The organization's overall revenue, when balanced, was Ksh1.51 billion ($9.9 million), with the sum of both levies totaling Ksh1.45 billion ($9.51 million), accounting for 96 percent of its revenues. “We did not receive any government support during the period,” said Epra.

Epra’s reliance on levies for revenue generation means that any reduction in the demand for fuel and electricity could potentially have far-reaching consequences. 

This creates a rather interesting dilemma seeing as Kenya for the past year has been faced with rising energy prices. The proposed levy increases are intended to boost Epra’s operational capacity once more revenue is generated. 

Kenya’s most recent monthly review of fuel prices shows that Epra left the price of petroleum unchanged. It did, however, lower the cost of diesel and kerosene by Ksh2 per liter which was a welcomed idea for consumers. 

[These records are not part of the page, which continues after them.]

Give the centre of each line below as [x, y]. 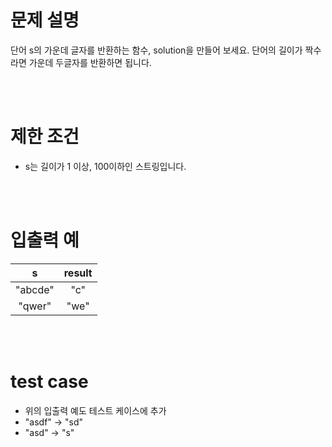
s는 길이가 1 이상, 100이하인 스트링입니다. [105, 166]
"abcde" [35, 289]
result [78, 273]
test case [49, 382]
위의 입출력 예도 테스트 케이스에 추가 [95, 410]
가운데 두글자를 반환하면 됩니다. [90, 62]
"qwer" [35, 306]
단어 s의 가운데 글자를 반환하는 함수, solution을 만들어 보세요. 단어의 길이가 [156, 50]
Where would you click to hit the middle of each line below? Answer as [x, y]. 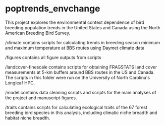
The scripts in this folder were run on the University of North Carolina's [78, 77]
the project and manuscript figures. [41, 98]
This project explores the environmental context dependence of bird [75, 22]
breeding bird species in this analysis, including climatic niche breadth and [81, 113]
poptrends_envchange [53, 9]
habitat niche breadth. [28, 118]
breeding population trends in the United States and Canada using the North [83, 27]
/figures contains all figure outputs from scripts [53, 57]
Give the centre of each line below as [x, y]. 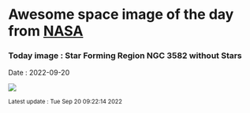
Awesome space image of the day [121, 15]
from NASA [46, 31]
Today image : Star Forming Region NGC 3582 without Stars [125, 56]
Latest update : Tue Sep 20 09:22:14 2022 [65, 102]
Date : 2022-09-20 [39, 73]
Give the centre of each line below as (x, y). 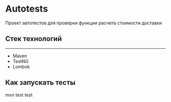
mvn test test (19, 95)
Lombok (21, 66)
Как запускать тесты (40, 82)
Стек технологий (34, 39)
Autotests (27, 9)
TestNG (21, 61)
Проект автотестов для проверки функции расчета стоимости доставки (83, 23)
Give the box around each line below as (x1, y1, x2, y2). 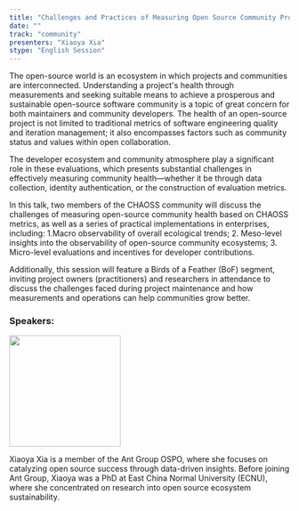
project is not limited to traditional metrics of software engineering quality (9, 118, 279, 129)
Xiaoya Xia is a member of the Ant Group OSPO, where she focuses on (9, 454, 269, 465)
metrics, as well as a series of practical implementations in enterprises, (9, 219, 270, 230)
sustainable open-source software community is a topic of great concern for (9, 99, 290, 109)
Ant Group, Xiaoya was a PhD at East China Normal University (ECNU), (9, 473, 269, 483)
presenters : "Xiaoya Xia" (9, 37, 105, 47)
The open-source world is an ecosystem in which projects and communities (9, 70, 287, 81)
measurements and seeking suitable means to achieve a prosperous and (9, 90, 276, 101)
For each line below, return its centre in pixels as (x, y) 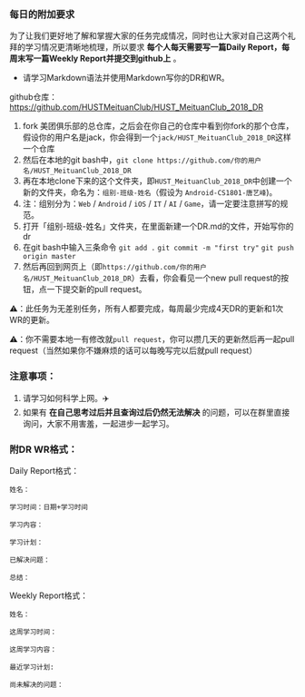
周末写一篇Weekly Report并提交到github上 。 (95, 59)
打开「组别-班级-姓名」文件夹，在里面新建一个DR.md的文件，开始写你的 (158, 226)
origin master (49, 257)
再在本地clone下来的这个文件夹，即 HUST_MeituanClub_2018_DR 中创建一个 (157, 181)
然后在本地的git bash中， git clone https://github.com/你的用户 (142, 160)
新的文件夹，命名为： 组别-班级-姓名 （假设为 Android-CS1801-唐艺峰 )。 (150, 192)
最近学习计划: (32, 667)
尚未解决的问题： (37, 684)
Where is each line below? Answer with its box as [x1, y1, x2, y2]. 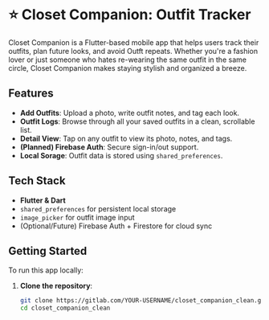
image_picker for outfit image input [19, 212, 135, 222]
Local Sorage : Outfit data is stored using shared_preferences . [19, 150, 223, 160]
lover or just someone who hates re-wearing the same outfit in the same [8, 55, 247, 64]
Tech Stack [8, 174, 66, 188]
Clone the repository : [19, 281, 93, 291]
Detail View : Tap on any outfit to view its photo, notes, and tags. [19, 133, 233, 143]
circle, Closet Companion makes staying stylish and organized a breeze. [8, 63, 247, 72]
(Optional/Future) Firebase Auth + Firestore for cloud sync [19, 221, 213, 231]

The East African report shows that “kerosene is now retailing at Ksh203.06 ($1.35) per liter at the pump, an increase of Ksh57.12 ($0.37) per liter compared to a pump price of Ksh145.94 ($0.96) in November last year. 

The cost of petrol has risen by Ksh40.06 ($0.26) per liter to retail at a historic Ksh217.36 ($1.43) up from Ksh177.3 ($1.16) last year, while diesel has gone up by Ksh41.47 ($0.27) per liter to retail at Ksh203.47 ($1.33) up from Ksh162 ($1.06).”